With the way to both boodle combines closed thus by the flight of their go-betweens, Mr. Folk might well have been stayed; but he wasn’t. He proceeded with his examination of witnesses, and to loosen their tongues he brought on the trials of Lehmann and Faulkner for perjury. They were well defended, but against them appeared, as against Meysenburg, President Turner, of the Suburban Railway, and Philip Stock, the brewery secretary. The perjurers were found guilty. Meanwhile Mr. Folk was trying through both Washington and Jefferson City to have Murrell and Kratz brought back. These regular channels failing, he applied to his sources of information in Murrell’s (the House) combine, and he soon learned that the fugitive was ill, without money, and unable to communicate with his wife or friends. Money that had been raised for him to flee with had been taken by others, and another fund sent to him by a fellow-boodler did not reach him. The fellow-boodler did, but he failed to deliver the money. Murrell wanted to come home, and Mr. Folk, glad to welcome him, let him come as far as a small town just outside of St. Louis. There he was held till Mr. Folk could arrange a coup and make sure of a witness to corroborate what Murrell should say; for, secure in the absence of Murrell, the whole House combine was denying everything. One day (in September, 1902) Mr. Folk called one of them, George F. Robertson, into his office.
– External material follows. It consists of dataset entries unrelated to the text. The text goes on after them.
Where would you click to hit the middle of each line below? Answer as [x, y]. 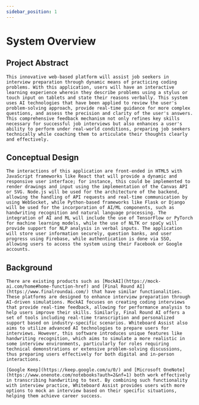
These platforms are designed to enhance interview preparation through [98, 297]
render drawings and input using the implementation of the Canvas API [97, 187]
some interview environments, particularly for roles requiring [88, 344]
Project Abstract [37, 63]
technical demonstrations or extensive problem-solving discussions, [94, 349]
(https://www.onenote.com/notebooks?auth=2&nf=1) [69, 375]
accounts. [18, 250]
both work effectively [162, 375]

They had a long talk together, and Mr. Folk asked him, as he had time and again, to tell what he knew about the Suburban deal.
“I have told you many times, Mr. Folk,” said Robertson, “that I know nothing about that.”
“What would you say if you should see Murrell here?” Mr. Folk asked.
“Murrell!” exclaimed Robertson. “That’s good, that is. Why, yes, I’d like to see Murrell.”
He was laughing as Mr. Folk went to the door and called, “Murrell.” Murrell walked in. Robertson’s smile passed. He gripped his seat, and arose like a man lifted by an electric shock. Once on his feet, he stood there staring as at a ghost.
“Murrell,” said Mr. Folk quietly, “the jig is up, isn’t it?”